Extracted data entries:
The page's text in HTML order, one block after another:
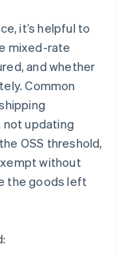
it’s helpful to
mixed-rate
and whether
Common
not updating
OSS threshold,
without
the goods left
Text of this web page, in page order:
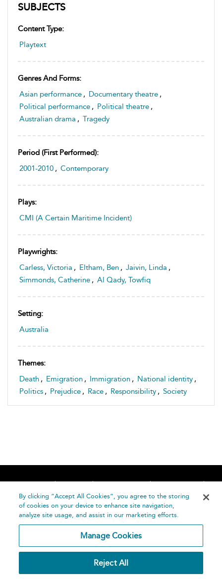
SUBJECTS
Content Type:
Playtext
Genres And Forms:
Asian performance , Documentary theatre ,
Political performance , Political theatre ,
Australian drama , Tragedy
Period (first Performed):
2001-2010 , Contemporary
Plays:
CMI (A Certain Maritime Incident)
Playwrights:
Carless, Victoria , Eltham, Ben , Jaivin, Linda ,
Simmonds, Catherine , Al Qady, Towfiq
Setting:
Australia
Themes:
Death , Emigration , Immigration , National identity ,
Politics , Prejudice , Race , Responsibility , Society
Home About Accessibility
Contact Us
Help
By clicking “Accept All Cookies”, you agree to the storing
of cookies on your device to enhance site navigation,
analyze site usage, and assist in our marketing efforts.
Manage Cookies
Reject All
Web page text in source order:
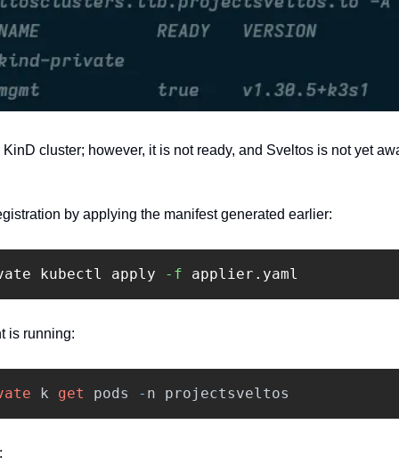
cluster; however, it is not ready, and Sveltos is not yet
by applying the manifest generated earlier:
kubectl apply -f applier.yaml
is running:‍
k get pods - n projectsveltos
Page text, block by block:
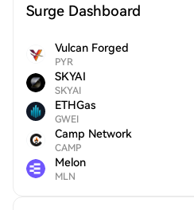
Surge Dashboard
Vulcan Forged
PYR
SKYAI
SKYAI
ETHGas
GWEI
Camp Network
CAMP
Melon
MLN
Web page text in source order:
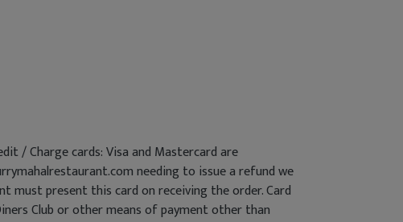
/ Charge cards: Visa and Mastercard are
needing to issue a refund we
must present this card on receiving the order. Card
Club or other means of payment other than
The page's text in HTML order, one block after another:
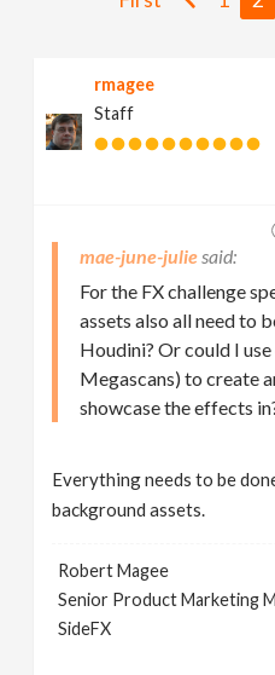
g
rmagee
Staff
mae-june-julie
For the FX challenge
assets also all need to
Houdini? Or could I
Megascans) to create
showcase the effects
Everything needs to be
background assets.
Robert Magee
Senior Product Marketing
SideFX
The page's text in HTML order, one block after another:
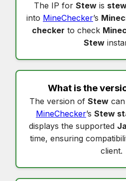
The IP for Stewis
into MineChecker’s
checker to check
Stew
What is the
The version of Stew
MineChecker’s Stew
displays the supported
time, ensuring
client.

WORK INSTRUCTIONS
The records above need to be printed in full and exactly, without any of the pictures.

ANSWER SPACE
The page's text in HTML order, one block after another:
it’s helpful to
mixed-rate
and whether
Common
not updating
OSS threshold,
without
the goods left
Text of this web page, in page order:
SUBJECTS
Content Type:
Playtext
Genres And Forms:
Asian performance , Documentary theatre ,
Political performance , Political theatre ,
Australian drama , Tragedy
Period (first Performed):
2001-2010 , Contemporary
Plays:
CMI (A Certain Maritime Incident)
Playwrights:
Carless, Victoria , Eltham, Ben , Jaivin, Linda ,
Simmonds, Catherine , Al Qady, Towfiq
Setting:
Australia
Themes:
Death , Emigration , Immigration , National identity ,
Politics , Prejudice , Race , Responsibility , Society
Home About Accessibility
Contact Us
Help
By clicking “Accept All Cookies”, you agree to the storing
of cookies on your device to enhance site navigation,
analyze site usage, and assist in our marketing efforts.
Manage Cookies
Reject All
Web page text in source order:
cluster; however, it is not ready, and Sveltos is not yet
by applying the manifest generated earlier:
kubectl apply -f applier.yaml
is running:‍
k get pods - n projectsveltos
Page text, block by block:
Surge Dashboard
Vulcan Forged
PYR
SKYAI
SKYAI
ETHGas
GWEI
Camp Network
CAMP
Melon
MLN
Web page text in source order:
/ Charge cards: Visa and Mastercard are
needing to issue a refund we
must present this card on receiving the order. Card
Club or other means of payment other than
The page's text in HTML order, one block after another:
g
rmagee
Staff
mae-june-julie
For the FX challenge
assets also all need to
Houdini? Or could I
Megascans) to create
showcase the effects
Everything needs to be
background assets.
Robert Magee
Senior Product Marketing
SideFX
The page's text in HTML order, one block after another:
The IP for Stewis
into MineChecker’s
checker to check
Stew
What is the
The version of Stew
MineChecker’s Stew
displays the supported
time, ensuring
client.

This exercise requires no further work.